Happy New Year!
While the global equity markets enjoyed one of their best and smoothest years in 2017, 2018 offered a different story bookended by early-and-late year volatility. The year told a tale of trade conflicts with China, geopolitical tensions, government shutdowns, higher interest rates, and signs of slower economic growth. This is the first year in nearly a decade in which most major asset classes will end in negative territory. While there were plenty of events, these events were largely predictable and don’t seem, in retrospect, to be enough to explain the stock market slide that occurred. More likely, the size of the decline reflects the growth of momentum trading, robots, hedge fund liquidations, tax loss selling, and the impact of thin trading around the holidays.
It’s natural for times of market volatility to bring up feelings of apprehension and uncertainty.
Thankfully, those of us who study the markets know that pullbacks and corrections are necessary to sustain a healthy market and that, over time, the market has experienced positive growth. In fact, over the last 85 years, the S&P 500 has been positive over five-year rolling periods 86%* of the time.
Strategies for a market correction:
- Have perspective and keep a long-term perspective
- Volatility in 1-year increments can be very high
- Taking a long-term view provides a high probability of success
- Add to retirement plans (accounts), dollar-cost averaging
- 2019 Contribution Limits
- Roth IRA & IRA: $6,000 or $7,000
- 401(k) & 403 (b): $19,000 or $25,000
- Review holdings, weed out those you no longer want to hold, and upgrade
- Rebalance the portfolio, stay diversified
- Raise some cash
- Reassess Risk
A few expectations for 2019:
- We believe the market will need to rebuild a bottom from which to move higher, which will take some time to do, expect more volatility in the near term
- Economic growth, GDP, will slow from 2018 level but stay positive
- Corporate earnings growth projected to be 5-6%
- The Fed may or may not raise interest rates, help alleviate pressure on fixed income
- Raymond James Base Case Scenario suggest a level on the S&P 500 of 2957, well above today’s levels. This scenario does require that some things go right, like a trade deal with China & no recession.
Having concerns when volatility affects your portfolio is normal. But this is why we emphasize the importance of a financial plan, one that accounts for the occasional moods of the market while making strides toward your long-term financial goals. Over time, notable dips such as these should feel like mere bumps in the road to fulfilling your objectives.

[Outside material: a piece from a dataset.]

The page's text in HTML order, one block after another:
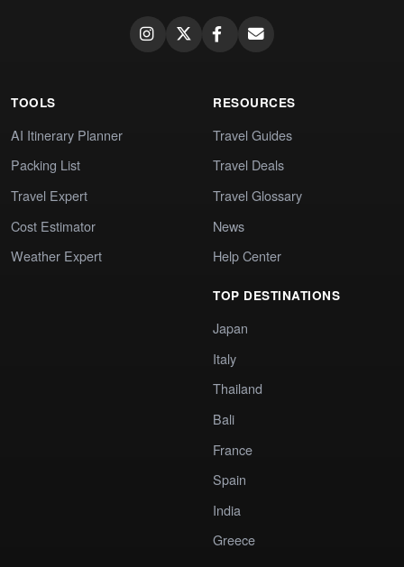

As your advisory team, we’re here to provide you not only with insight, but with advice on how we can help manage the effects of – and capitalize upon – the markets’ movements. Please feel free to get in touch if you’d like additional perspective or guidance.
On behalf of the FIS we wish you a Happy 2019 and we thank you for the trust you place in us.
Any opinions are those of Forman Investment Services and not necessarily those of Raymond James. This material is being provided for information purposes only and is not a complete summary or statement of all available data necessary for making an investment decision and does not constitute a recommendation. There is no guarantee that these statements, opinions or forecasts provided herein will prove to be correct. All investing involves risks, including the possible loss of principal amount invested. No investment strategy can guarantee your objectives will be met.
Raymond James Base Case scenario source: https://www.raymondjames.com/pdfs/share/weekly_market_guide.pdf
The information contained in this report does not purport to be a complete description of the securities, markets, or developments referred to in this material. The information has been obtained from sources considered to be reliable, but Raymond James does not guarantee that the foregoing material is accurate or complete. Past performance is not indicative of future results. Asset allocation and diversification do not ensure a profit or protect against a loss.
Dollar-cost averaging cannot guarantee a profit or protect against a loss, and you should consider your financial ability to continue purchases through periods of low price levels.
Keep in mind that individuals cannot invest directly in any index, and index performance does not include transaction costs or other fees, which will affect actual investment performance. Individual investor’s results will vary.
The S&P 500 is an unmanaged index of 500 widely held stocks that is generally considered representative of the U.S. stock market.